En effet, pour répondre à l'initiative populaire "Services postaux pour tous", dans les années 2002/03, le Parlement a modifié la loi sur la poste. L'initiative populaire voulait préserver le réseau postal tel qu'il était. La majorité du Parlement a dit non à l'initiative populaire, mais, en modifiant l'article 2 de la loi sur la poste, elle a tenu compte aussi bien des requêtes de l'initiative que des exigences de la Poste. Pour ce faire, le Parlement a introduit un nouveau mandat pour la Poste. En effet, l'article 2 alinéa 3 tel que voté par le Parlement dispose que "la Poste exploite un réseau d'offices de poste couvrant l'ensemble du pays et assure que les prestations du service universel soient disponibles dans toutes les régions pour tous les groupes de la population à une distance raisonnable".
C'est un mandat d'infrastructure que le Conseil fédéral a salué en 2002 en disant en substance que le nouveau mandat d'infrastructure proposé par la commission se justifiait pour les raisons suivantes: le libre accès aux prestations du service universel est une composante essentielle du service public. Un réseau suffisamment dense de points d'accès et de vente est nécessaire pour en garantir la qualité. Il y a eu beaucoup de discussions dans les deux conseils, ainsi que des divergences.
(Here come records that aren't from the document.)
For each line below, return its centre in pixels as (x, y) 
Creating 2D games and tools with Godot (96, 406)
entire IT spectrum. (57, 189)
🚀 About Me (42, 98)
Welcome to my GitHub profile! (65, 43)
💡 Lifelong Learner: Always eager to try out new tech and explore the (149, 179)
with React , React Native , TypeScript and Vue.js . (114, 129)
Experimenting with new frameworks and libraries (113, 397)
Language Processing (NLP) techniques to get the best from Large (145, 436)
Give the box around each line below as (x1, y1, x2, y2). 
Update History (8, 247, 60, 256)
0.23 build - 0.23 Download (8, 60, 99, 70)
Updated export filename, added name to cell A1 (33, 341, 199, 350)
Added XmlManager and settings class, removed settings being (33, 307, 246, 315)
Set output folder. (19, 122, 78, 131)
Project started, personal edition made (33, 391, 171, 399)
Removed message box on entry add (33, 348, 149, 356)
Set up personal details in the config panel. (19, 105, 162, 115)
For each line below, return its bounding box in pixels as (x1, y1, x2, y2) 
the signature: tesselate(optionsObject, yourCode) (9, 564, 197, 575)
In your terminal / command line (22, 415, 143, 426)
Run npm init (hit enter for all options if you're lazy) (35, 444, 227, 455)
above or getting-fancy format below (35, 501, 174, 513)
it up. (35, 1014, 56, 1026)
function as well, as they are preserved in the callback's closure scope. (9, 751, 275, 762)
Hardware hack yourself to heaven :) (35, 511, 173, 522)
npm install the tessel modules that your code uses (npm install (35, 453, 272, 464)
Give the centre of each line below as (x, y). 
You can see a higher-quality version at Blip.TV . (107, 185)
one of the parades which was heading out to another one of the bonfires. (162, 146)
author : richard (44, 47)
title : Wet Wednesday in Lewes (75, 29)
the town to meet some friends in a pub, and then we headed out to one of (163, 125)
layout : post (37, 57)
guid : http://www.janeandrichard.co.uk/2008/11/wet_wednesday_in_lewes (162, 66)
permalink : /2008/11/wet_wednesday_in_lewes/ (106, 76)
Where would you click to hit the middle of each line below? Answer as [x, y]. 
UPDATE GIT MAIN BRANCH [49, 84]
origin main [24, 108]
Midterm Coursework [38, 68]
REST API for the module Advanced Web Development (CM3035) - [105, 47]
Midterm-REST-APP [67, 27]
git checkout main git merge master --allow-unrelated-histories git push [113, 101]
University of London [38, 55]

Finalement, c'est la formulation du Conseil des Etats qui a été acceptée. Celui-ci a affirmé n'être pas opposé au fait que la Poste ouvre des agences. Le Conseil des Etats a souligné que les prestations du service universel devaient être les mêmes dans toutes les postes et agences. L'idée du Conseil des Etats - et je cite un procès-verbal -, c'était par exemple qu'une partie du service universel, à savoir l'acheminement des lettres et des paquets, soit offerte dans une agence et qu'une autre, c'est-à-dire les paiements, le soit à la chancellerie communale. Personne au Parlement n'a dit qu'on pouvait créer des agences où les versements en espèces seraient impossibles, car cette prestation fait partie du service universel. Le problème est uniquement là.
Nous faisons des modifications de loi. Nous avons réussi à contrer l'initiative populaire fédérale "Services postaux pour tous", parce que nous avons dit que la chose était réglée dans la loi. Ensuite, en pratique, on fait le contraire de ce qui a été décidé ici. C'est donc une question de principe, et aussi une question qu'il faut se poser en vue de l'ouverture du marché.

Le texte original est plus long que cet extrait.